Marx and the Malthusian system

Rakesh Bhandari bhandari at phoenix.Princeton.EDU
Sun Aug 16 13:24:15 PDT 1998



>
> I believe that Marx (i) didn't like Malthus, and explicitly rejected
> Malthusian arguments; but (ii) nevertheless retained large components of
> the Malthusian system and its conclusions in his mind as a poorly-digested
> lump of ideas and concepts...
> Brad DeLong

In his The Dilemmas of Laissez Faire Population Policy in Capitalist Societies: When the Invisible Hand Controls Population (as all Linder's invaluable Greenwood books, this one sells for well over $50), Marc Linder takes up this question in the chapter "Was Marx a Cyrpto Malthusian:

"It was not the case that Marx believed that small proletarian families would eliminate capitalist proverty or the proletariat for that matter; nor washe of the opinion that the correctness of Malthus's population theory and the availability of contraceptive methods had to be withheld from the working class lest its class consciousness be jeopardized. On the contrrary: the whole thrust of Marx's theory of the industrial reserve army was that the process of capital accumulation was relatively immune to the problem of 'natural' underpopulation because it had its own methods for creating surplus labor, which reinstated the proletarian condition regardless of the size of working class familiies."

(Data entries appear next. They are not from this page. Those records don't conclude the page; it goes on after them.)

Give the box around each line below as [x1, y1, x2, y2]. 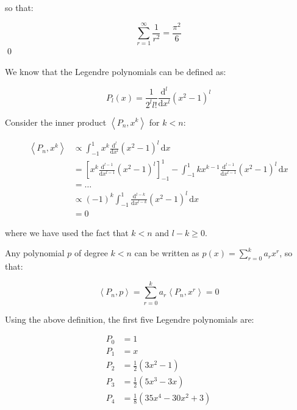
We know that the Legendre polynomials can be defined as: [5, 65, 226, 78]
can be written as [134, 246, 199, 259]
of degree [74, 246, 108, 259]
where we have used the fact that [5, 226, 129, 239]
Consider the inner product [5, 115, 107, 128]
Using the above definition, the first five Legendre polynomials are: [5, 312, 254, 325]
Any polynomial [5, 246, 65, 259]
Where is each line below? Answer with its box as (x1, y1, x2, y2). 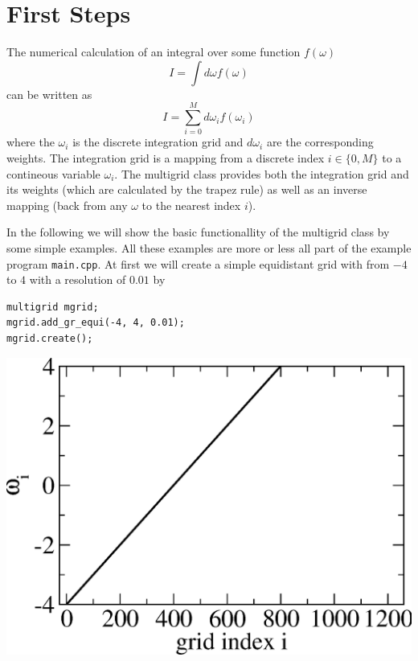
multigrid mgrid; (6, 301, 99, 313)
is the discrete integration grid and (72, 133, 244, 150)
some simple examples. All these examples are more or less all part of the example (6, 240, 412, 256)
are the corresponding (266, 133, 374, 150)
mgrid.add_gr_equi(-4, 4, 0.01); (6, 317, 185, 329)
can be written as (6, 85, 92, 102)
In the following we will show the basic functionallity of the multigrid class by (6, 224, 390, 240)
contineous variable (6, 165, 100, 182)
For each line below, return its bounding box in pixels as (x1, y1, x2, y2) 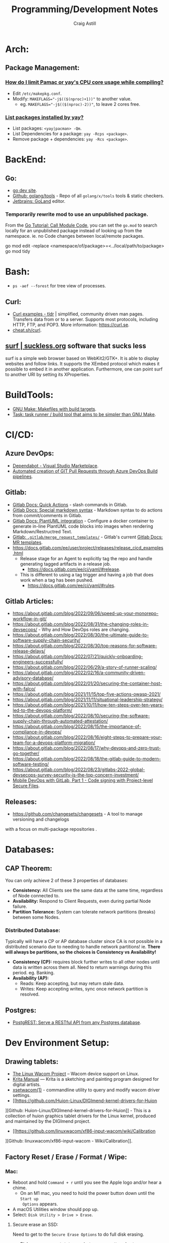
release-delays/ (12, 648, 45, 654)
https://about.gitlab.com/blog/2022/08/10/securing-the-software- (12, 713, 150, 719)
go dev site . (12, 187, 37, 193)
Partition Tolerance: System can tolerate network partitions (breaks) (12, 909, 156, 915)
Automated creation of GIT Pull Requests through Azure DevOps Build (12, 468, 158, 474)
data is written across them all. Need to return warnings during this (12, 964, 152, 970)
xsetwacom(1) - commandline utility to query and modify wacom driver (12, 1087, 160, 1093)
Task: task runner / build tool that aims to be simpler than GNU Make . (12, 411, 156, 417)
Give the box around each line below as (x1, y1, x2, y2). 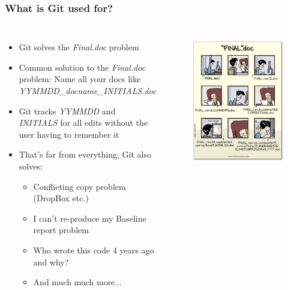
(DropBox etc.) (33, 192, 89, 204)
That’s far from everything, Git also (19, 148, 151, 161)
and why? (33, 255, 69, 268)
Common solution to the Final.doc (19, 61, 146, 73)
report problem (33, 223, 89, 236)
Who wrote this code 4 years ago (33, 243, 154, 256)
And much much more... (33, 276, 122, 288)
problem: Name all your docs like (19, 72, 141, 85)
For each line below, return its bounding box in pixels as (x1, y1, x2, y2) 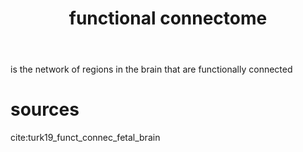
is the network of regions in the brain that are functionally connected (10, 63, 293, 76)
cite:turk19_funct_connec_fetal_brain (10, 132, 161, 144)
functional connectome (68, 7, 268, 30)
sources (10, 98, 80, 121)
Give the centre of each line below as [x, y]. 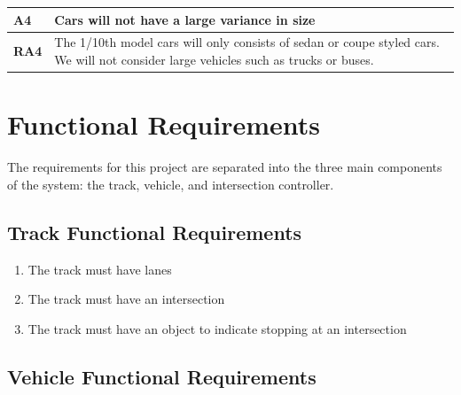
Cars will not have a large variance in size [185, 19]
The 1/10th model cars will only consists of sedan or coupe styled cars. [247, 42]
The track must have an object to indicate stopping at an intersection [217, 328]
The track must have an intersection [126, 299]
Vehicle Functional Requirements [162, 376]
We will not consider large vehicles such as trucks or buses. [214, 59]
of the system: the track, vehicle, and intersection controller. [171, 184]
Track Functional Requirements [155, 232]
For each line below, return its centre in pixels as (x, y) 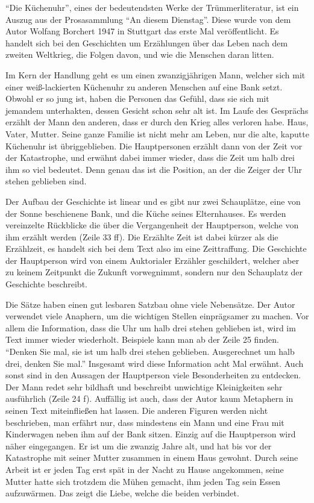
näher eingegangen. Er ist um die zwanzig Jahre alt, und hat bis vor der (139, 445)
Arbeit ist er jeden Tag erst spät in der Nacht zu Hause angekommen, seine (145, 469)
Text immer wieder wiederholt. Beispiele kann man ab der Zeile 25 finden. (142, 339)
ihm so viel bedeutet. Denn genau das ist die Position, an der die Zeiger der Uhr (154, 169)
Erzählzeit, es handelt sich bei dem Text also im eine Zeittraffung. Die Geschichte (156, 248)
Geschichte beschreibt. (46, 284)
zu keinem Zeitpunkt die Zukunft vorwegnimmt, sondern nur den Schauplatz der (154, 272)
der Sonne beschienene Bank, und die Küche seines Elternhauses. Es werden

At the same time, Linder recognizes confusions and problems in Marx's population theory, e.g., "A contentious theoretical question arises here as towhether Marx's alleged proclivity to take population growth for granted fatally undermines his claim that the processes sustaining the capitalist reserve army of the unemployed operate indepedently of absolute increases in population."

And he considers the charge that "Marx was committed to an 'implicit Malthusian theory of population,' which blinded him to the 'fact of mass progress..[which]made men rethinkthe calculus of having children' by means of a non Malthusian check on the birth rate."

And in full agreement with Brad and Barkley, David Harvey has written, as quoted by Linder: "When it comes to features promoting a high rate of birth (early age marriages, rising birth rates, etc) Marx does not read very differently from Malthus...Marx seems to be trapped in the same general swamp of ignorance with respect to the process of reproduction of labor power as were his contemporaries."

best, rakesh

ps a couple of works on demography intended for general discussion recently published include WW Rostow, THe Great Population Spike and Michael Teitelbaum A Question of Numbers.